## Line Graphs: Performance Comparison of rStar-Qwen2.5-Math-7B and Qwen2.5-Math-7B-Instruct Across Math Benchmarks
### Overview
The image contains four line graphs comparing the performance of two AI models (rStar-Qwen2.5-Math-7B and Qwen2.5-Math-7B-Instruct) across four math benchmarks: AIME, MATH, Olympiad Bench, and College Math. Each graph plots performance (y-axis, %) against the number of sampled solutions (x-axis: 2, 4, 8, 16, 32, 64). The green line represents rStar-Qwen2.5-Math-7B, and the purple line represents Qwen2.5-Math-7B-Instruct.
### Components/Axes
- **X-axis**: "#Sampled solutions" (logarithmic scale: 2, 4, 8, 16, 32, 64)
- **Y-axis**: Performance (%) (ranges vary by benchmark: AIME/MATH up to 95%, Olympiad Bench up to 80%, College Math up to 65%)
- **Legends**:
- Green circle: rStar-Qwen2.5-Math-7B
- Purple circle: Qwen2.5-Math-7B-Instruct
- **Graph Titles**:
- Top-left: AIME
- Top-right: MATH
- Bottom-left: Olympiad Bench
- Bottom-right: College Math
### Detailed Analysis
#### AIME
- **rStar**: Starts at ~15% (2 samples), rises sharply to ~95% (64 samples).
- **Qwen**: Starts at ~20% (2 samples), plateaus at ~40% (64 samples).
- **Trend**: rStar outperforms Qwen by ~55 percentage points at 64 samples.
#### MATH
- **rStar**: Begins at ~15% (2 samples), climbs to ~95% (64 samples).
- **Qwen**: Starts at ~35% (2 samples), reaches ~90% (64 samples).
- **Trend**: rStar surpasses Qwen by ~5 percentage points at 64 samples.
#### Olympiad Bench
- **rStar**: Starts at ~55% (2 samples), increases to ~80% (64 samples).
- **Qwen**: Begins at ~48% (2 samples), rises to ~70% (64 samples).
- **Trend**: rStar leads by ~10 percentage points at 64 samples.
#### College Math
- **rStar**: Starts at ~55% (2 samples), grows to ~65% (64 samples).
- **Qwen**: Begins at ~48% (2 samples), reaches ~55% (64 samples).
- **Trend**: rStar maintains a ~10 percentage point advantage at 64 samples.
### Key Observations
1. **Consistent Outperformance**: rStar-Qwen2.5-Math-7B consistently outperforms Qwen2.5-Math-7B-Instruct across all benchmarks, with the largest gap in AIME (~55%) and MATH (~5%).
2. **Scaling Effect**: Performance improves for both models as sampled solutions increase, but rStar’s gains are steeper (e.g., AIME: +80% improvement vs. Qwen’s +20%).
3. **Diminishing Returns**: Qwen’s performance plateaus earlier (e.g., AIME at 40% vs. rStar’s 95% at 64 samples).

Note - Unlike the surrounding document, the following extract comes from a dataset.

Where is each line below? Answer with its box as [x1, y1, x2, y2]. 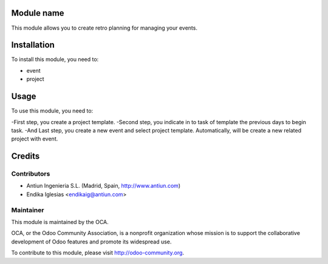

4. **Benchmark-Specific Gaps**: Olympiad Bench and College Math show smaller performance differences (~10%) compared to AIME/MATH.
### Interpretation
The data suggests that rStar-Qwen2.5-Math-7B demonstrates superior problem-solving capabilities across diverse math benchmarks, particularly in high-complexity tasks like AIME and MATH. The performance gap widens with increased sampling, indicating that rStar’s architecture or training may better leverage additional computational resources. Qwen2.5-Math-7B-Instruct shows diminishing returns at higher sampling rates, suggesting potential limitations in its solution-generation strategy. The smaller gaps in Olympiad and College Math may reflect overlapping problem domains where both models achieve higher baseline accuracy. These results highlight the importance of model architecture design in scaling mathematical reasoning tasks.